More on learning on how to increase the connection between physical mico-movements and the classroom chair for developing a child’s ability to age well
The furniture to focus on as a disrupter to wellness is the chair. The physical structure of the skeleton is designed to squat, not sit in a chair. In fact, the ability to squat activates the most powerful force of movement in functional movement. It increases the ability to balance and counterbalance in all movement postures. Sitting in a chair for long periods of time reduces the availability to this squatting action. From long term sitting this ability to squat disappears completely.
My observations of working with students as young as 18 and up to 94 are that they all struggle to activate a movement action in the pelvis. Each one will attempt to move their pelvis by tilting their head, shoulders and spine forward and back. What I observe is they all have a gap between hearing the guidance for action and then activating the pelvic muscles for making this suggested movement pattern. Once again this is something they all have this in common. For me this means they all learned the same pattern in their earlier life. The introduction of the chair and sitting for long periods has shifted the whole direction of movement in the west. As the brain’s neural pathways for sitting in a chair develop as a functional movement, the neural pathways for squatting dissipate until this functional movement disappears.

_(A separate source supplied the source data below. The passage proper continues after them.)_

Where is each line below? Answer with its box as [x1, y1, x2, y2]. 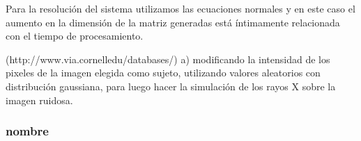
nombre [6, 122, 49, 140]
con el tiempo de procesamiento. [6, 28, 144, 43]
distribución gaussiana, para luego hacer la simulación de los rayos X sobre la [6, 78, 336, 93]
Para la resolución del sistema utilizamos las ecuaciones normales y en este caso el [6, 1, 355, 15]
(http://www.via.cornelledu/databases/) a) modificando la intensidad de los [6, 51, 330, 66]
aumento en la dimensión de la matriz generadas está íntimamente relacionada [6, 15, 340, 29]
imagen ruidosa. [6, 92, 73, 107]
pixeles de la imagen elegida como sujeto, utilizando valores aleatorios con [6, 65, 321, 80]
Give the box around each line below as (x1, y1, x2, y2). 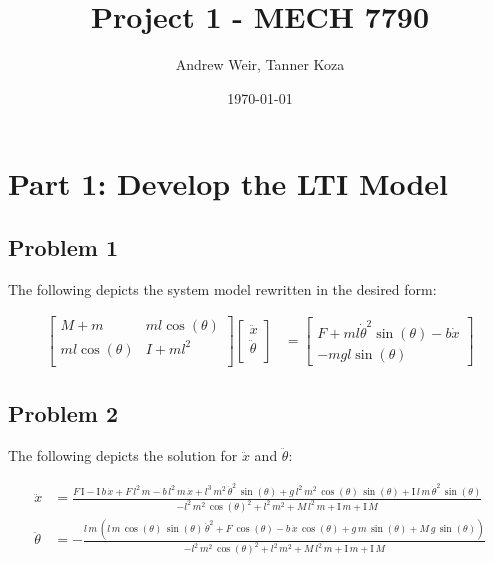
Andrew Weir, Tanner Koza (175, 54, 345, 75)
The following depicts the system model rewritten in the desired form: (8, 278, 437, 299)
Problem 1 (8, 231, 118, 262)
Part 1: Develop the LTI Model (8, 163, 449, 204)
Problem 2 (8, 398, 118, 429)
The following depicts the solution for (8, 445, 238, 466)
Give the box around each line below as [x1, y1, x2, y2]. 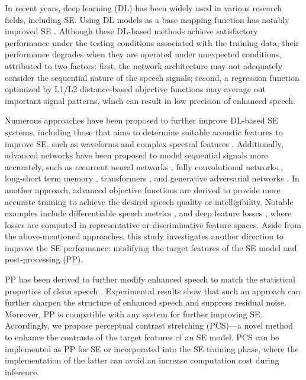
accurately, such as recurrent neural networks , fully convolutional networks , [5, 160, 283, 173]
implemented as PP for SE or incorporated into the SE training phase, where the [5, 342, 299, 355]
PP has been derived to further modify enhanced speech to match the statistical [5, 273, 295, 285]
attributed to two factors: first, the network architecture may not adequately [5, 59, 282, 72]
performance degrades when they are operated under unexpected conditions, [5, 48, 282, 60]
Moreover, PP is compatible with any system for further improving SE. [5, 307, 263, 320]
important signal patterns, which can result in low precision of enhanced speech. [5, 94, 295, 106]
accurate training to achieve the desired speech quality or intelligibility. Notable [5, 195, 294, 207]
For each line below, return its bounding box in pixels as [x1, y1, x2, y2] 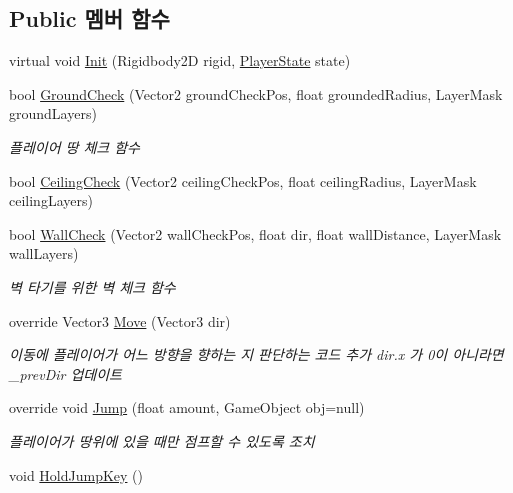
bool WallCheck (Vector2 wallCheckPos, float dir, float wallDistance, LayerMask [9, 223, 502, 244]
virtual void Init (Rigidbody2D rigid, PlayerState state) [9, 50, 351, 71]
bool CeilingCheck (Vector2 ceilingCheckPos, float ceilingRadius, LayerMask [9, 170, 477, 191]
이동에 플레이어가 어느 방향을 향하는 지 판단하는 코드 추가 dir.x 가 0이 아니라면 [9, 344, 504, 365]
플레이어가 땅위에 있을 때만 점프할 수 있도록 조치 [9, 430, 315, 451]
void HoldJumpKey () [9, 464, 144, 485]
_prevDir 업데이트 [9, 363, 122, 384]
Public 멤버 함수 [9, 3, 170, 34]
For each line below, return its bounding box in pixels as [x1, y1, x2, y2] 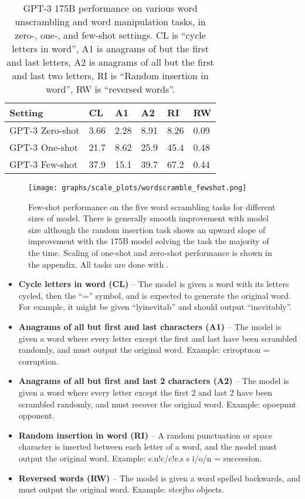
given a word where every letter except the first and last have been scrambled [18, 332, 297, 344]
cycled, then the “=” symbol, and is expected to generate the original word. [18, 289, 291, 301]
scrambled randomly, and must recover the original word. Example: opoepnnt [18, 397, 297, 410]
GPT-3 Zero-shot [9, 123, 80, 137]
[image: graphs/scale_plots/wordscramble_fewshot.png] [28, 184, 247, 192]
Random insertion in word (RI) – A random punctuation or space [18, 429, 273, 441]
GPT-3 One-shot [9, 140, 78, 154]
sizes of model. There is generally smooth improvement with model [28, 212, 269, 224]
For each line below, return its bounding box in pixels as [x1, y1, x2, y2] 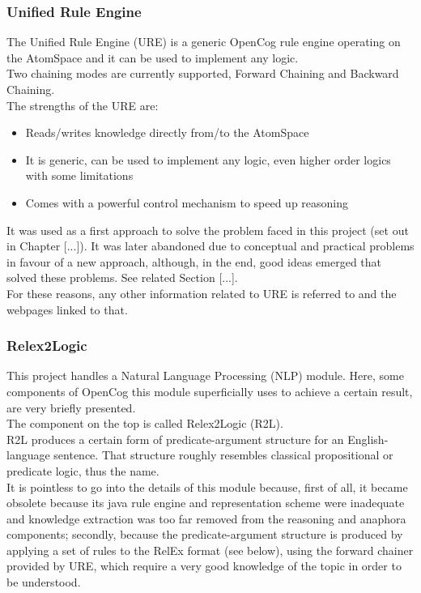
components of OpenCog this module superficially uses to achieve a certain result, [6, 382, 413, 399]
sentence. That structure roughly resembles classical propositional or [53, 446, 393, 463]
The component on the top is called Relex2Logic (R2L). [6, 415, 283, 432]
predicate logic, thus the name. [6, 462, 159, 479]
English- [347, 430, 389, 447]
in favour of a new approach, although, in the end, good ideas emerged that [6, 253, 382, 270]
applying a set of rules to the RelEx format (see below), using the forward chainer [6, 541, 414, 558]
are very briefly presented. [6, 399, 136, 416]
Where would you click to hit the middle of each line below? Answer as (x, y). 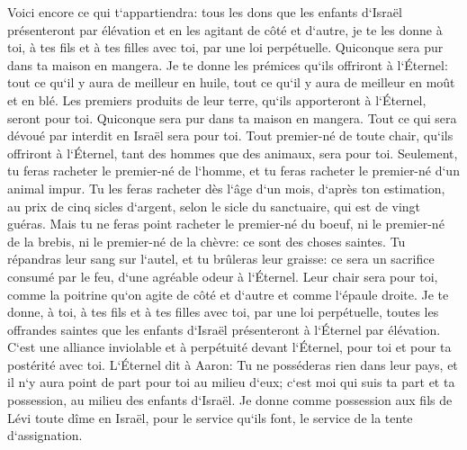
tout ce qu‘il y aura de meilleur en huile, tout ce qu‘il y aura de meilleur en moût (231, 82)
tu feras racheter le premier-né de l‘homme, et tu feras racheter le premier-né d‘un (233, 171)
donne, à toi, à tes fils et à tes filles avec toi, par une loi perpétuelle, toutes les (223, 312)
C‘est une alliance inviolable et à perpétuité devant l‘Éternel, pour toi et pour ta (229, 347)
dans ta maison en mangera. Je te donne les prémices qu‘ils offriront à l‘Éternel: (228, 64)
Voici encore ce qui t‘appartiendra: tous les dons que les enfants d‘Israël (205, 12)
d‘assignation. (45, 435)
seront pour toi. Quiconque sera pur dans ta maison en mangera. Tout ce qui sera (232, 117)
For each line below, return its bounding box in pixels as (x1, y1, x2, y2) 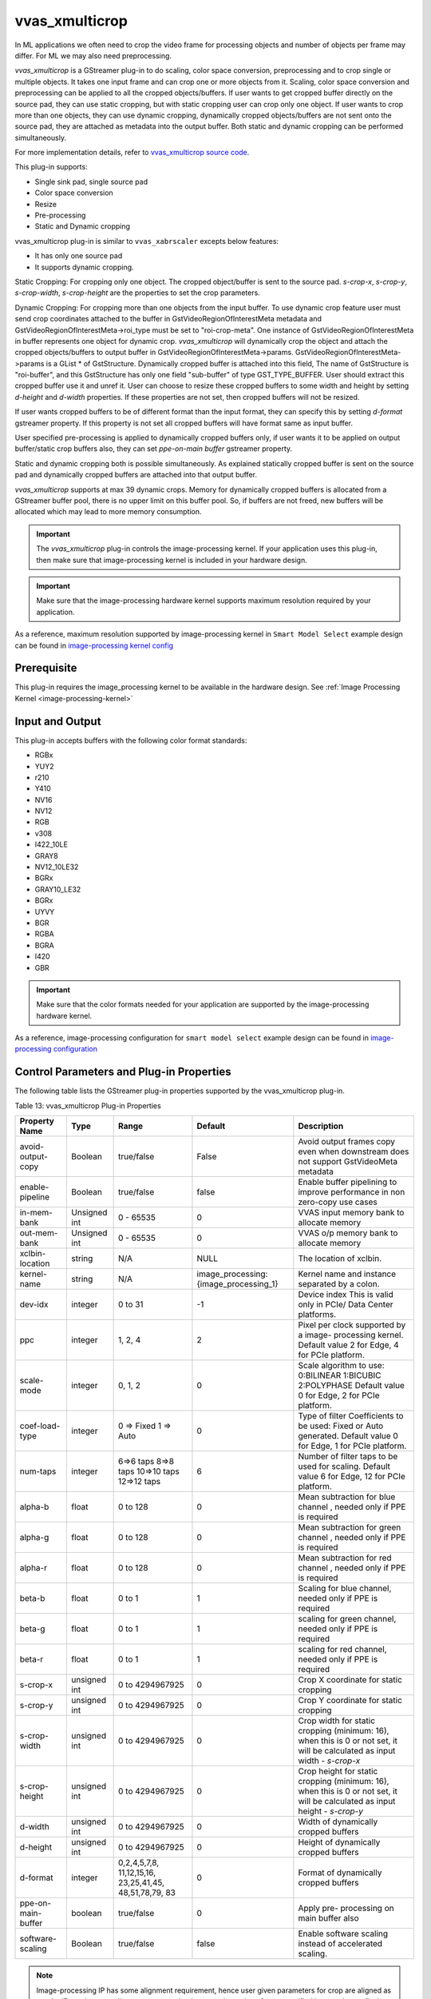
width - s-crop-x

Many strategies have been introduced for adults to shift sitting habits for long periods. There are desks designed to stand, walk or run and all types of new chair designs. However these solutions take that latest pattern of habitual movement one has already into a new strategy for movement behaviour. If one has lost the connection to their pelvic functional movement they will not be activating it in any activity.
A great solution is education and in an ideal world it would begin as children enter into a learning institution where sitting in a chair is introduced. If an educator has the luxury of working at these early ages I encourage that a regular break be implemented for the kids to stand and do a number of squats. The purpose is to offset the time spent sitting that causes their pelvic muscles and soft tissue to go numb. I would definitely encourage an educator to implement this prior to kids doing any exercise. Especially after sitting for long periods. The reason for this recommendation is that it would be the difference between increased pelvic movement function or functional movement being recruited from ones back muscles. If one is not using their pelvis they are using their back unwisely.
- Guidance for squatting and mentoring students to squat in standing
Have them squat on their own a few times and observe their ability to counter balance as they go into and out of the squat. Then choose one repetition to begin guiding them verbally through the squatting process without correcting them. Let your students hear your verbal clues and process your words to create their own pattern. Simply repeat your guidance pattern and notice the changes each time you go through this pattern with them. The difference in focus is letting them integrate it through their functional process verse learning a strategy. This brings up another point of this not being an exercise. So, go slow and encourage they slow down to notice how they sense the shift of their own weight in the transference through the shift in movement.
- As they begin to squat suggest to them to bring their head forward and take their behind back. (counter balance)
- Mention that as they begin to take their head forward to bend their knees so that their upper body weight is going through to their feet on the floor. (important reminder of weight transference)
- As they begin to come upright into a standing posture, suggest to them it is in reverse of squatting down; keeping head forward, behind back, and begin by straightening their knees, followed by swinging their pelvis forward to bring their torso upright. In other words using the joint movement to straighten not the back muscles.
- After a few repetitions of 2 and 3 bring their attention to dropping the weight into their feet going down and then pushing through their feet coming up with no strain on the back muscles.
- Then once or twice when they are in a squat have them swing their pelvis forward and back a few times.
Try this yourself first. It is the ability to curl your sacrum and tailbone forward and back in unison with movement through the whole spine with no effort. It is the counterbalance effect of the posture transition that removes the burden of effort. It’s one’s ability to thrust forward and back that is so important in walking and balance. Without this ability the back is being strained as it is recruited to take over the thrusting action of the pelvis.
This is an important consideration for joint health in hips, knees and ankles and a healthy back and neck. In later years I notice that those who have lost the ability to squat have trouble walking efficiently, cutting their toenails and getting up and down from the toilet. It has also led to many hip and knee replacements and the discomfort of edema.